_Requirement_. Each record that follows should be repeated exactly, with no pictures carried over.

[Material for this exercise — start]

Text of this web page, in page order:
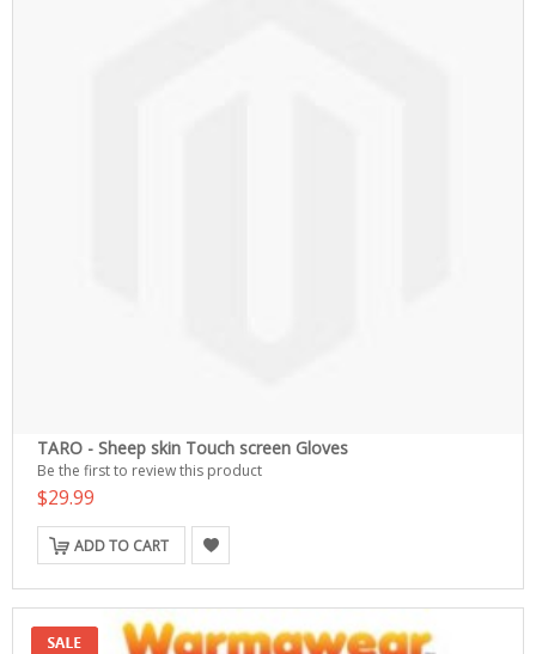
TARO - Sheep skin Touch screen Gloves
Be the first to review this product
$29.99
ADD TO CART
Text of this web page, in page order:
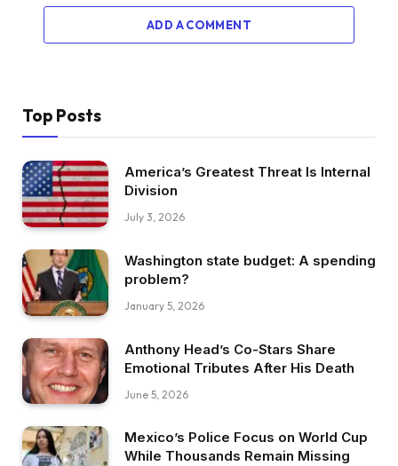
ADD A COMMENT
Top Posts
America’s Greatest Threat Is Internal
Division
July 3, 2026
Washington state budget: A spending
problem?
January 5, 2026
Anthony Head’s Co-Stars Share
Emotional Tributes After His Death
June 5, 2026
Mexico’s Police Focus on World Cup
While Thousands Remain Missing
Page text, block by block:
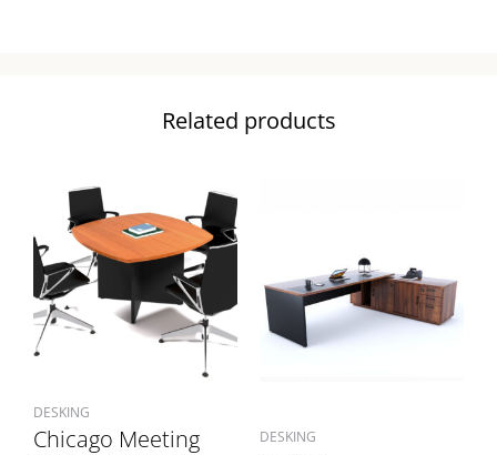
Related products
DESKING
Chicago Meeting
DESKING
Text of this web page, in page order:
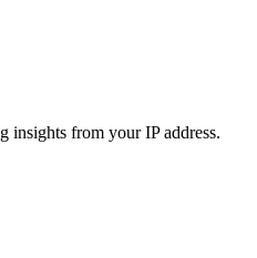
insights from your IP address.
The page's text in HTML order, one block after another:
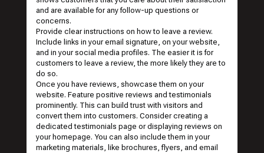
and are available for any follow-up questions or
concerns.
Provide clear instructions on how to leave a review.
Include links in your email signature, on your website,
and in your social media profiles. The easier it is for
customers to leave a review, the more likely they are to
do so.
Once you have reviews, showcase them on your
website. Feature positive reviews and testimonials
prominently. This can build trust with visitors and
convert them into customers. Consider creating a
dedicated testimonials page or displaying reviews on
your homepage. You can also include them in your
marketing materials, like brochures, flyers, and email
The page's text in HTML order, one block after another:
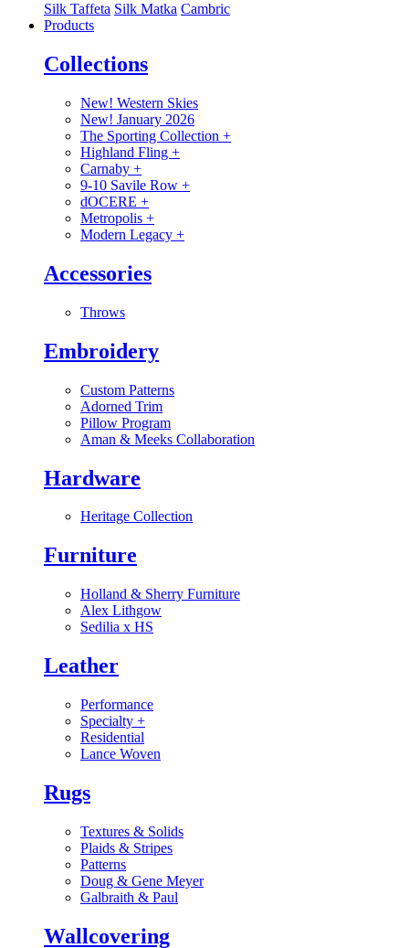
Silk Taffeta Silk Matka Cambric
Products
Collections
New! Western Skies
New! January 2026
The Sporting Collection +
Highland Fling +
Carnaby +
9-10 Savile Row +
dOCERE +
Metropolis +
Modern Legacy +
Accessories
Throws
Embroidery
Custom Patterns
Adorned Trim
Pillow Program
Aman & Meeks Collaboration
Hardware
Heritage Collection
Furniture
Holland & Sherry Furniture
Alex Lithgow
Sedilia x HS
Leather
Performance
Specialty +
Residential
Lance Woven
Rugs
Textures & Solids
Plaids & Stripes
Patterns
Doug & Gene Meyer
Galbraith & Paul
Wallcovering

[Material for this exercise — finish]

_Task result_.
Text of this web page, in page order:
TARO - Sheep skin Touch screen Gloves
Be the first to review this product
$29.99
ADD TO CART
Text of this web page, in page order:
ADD A COMMENT
Top Posts
America’s Greatest Threat Is Internal
Division
July 3, 2026
Washington state budget: A spending
problem?
January 5, 2026
Anthony Head’s Co-Stars Share
Emotional Tributes After His Death
June 5, 2026
Mexico’s Police Focus on World Cup
While Thousands Remain Missing
Page text, block by block:
Related products
DESKING
Chicago Meeting
DESKING
Text of this web page, in page order:
insights from your IP address.
The page's text in HTML order, one block after another:
and are available for any follow-up questions or
concerns.
Provide clear instructions on how to leave a review.
Include links in your email signature, on your website,
and in your social media profiles. The easier it is for
customers to leave a review, the more likely they are to
do so.
Once you have reviews, showcase them on your
website. Feature positive reviews and testimonials
prominently. This can build trust with visitors and
convert them into customers. Consider creating a
dedicated testimonials page or displaying reviews on
your homepage. You can also include them in your
marketing materials, like brochures, flyers, and email
The page's text in HTML order, one block after another:
Silk Taffeta Silk Matka Cambric
Products
Collections
New! Western Skies
New! January 2026
The Sporting Collection +
Highland Fling +
Carnaby +
9-10 Savile Row +
dOCERE +
Metropolis +
Modern Legacy +
Accessories
Throws
Embroidery
Custom Patterns
Adorned Trim
Pillow Program
Aman & Meeks Collaboration
Hardware
Heritage Collection
Furniture
Holland & Sherry Furniture
Alex Lithgow
Sedilia x HS
Leather
Performance
Specialty +
Residential
Lance Woven
Rugs
Textures & Solids
Plaids & Stripes
Patterns
Doug & Gene Meyer
Galbraith & Paul
Wallcovering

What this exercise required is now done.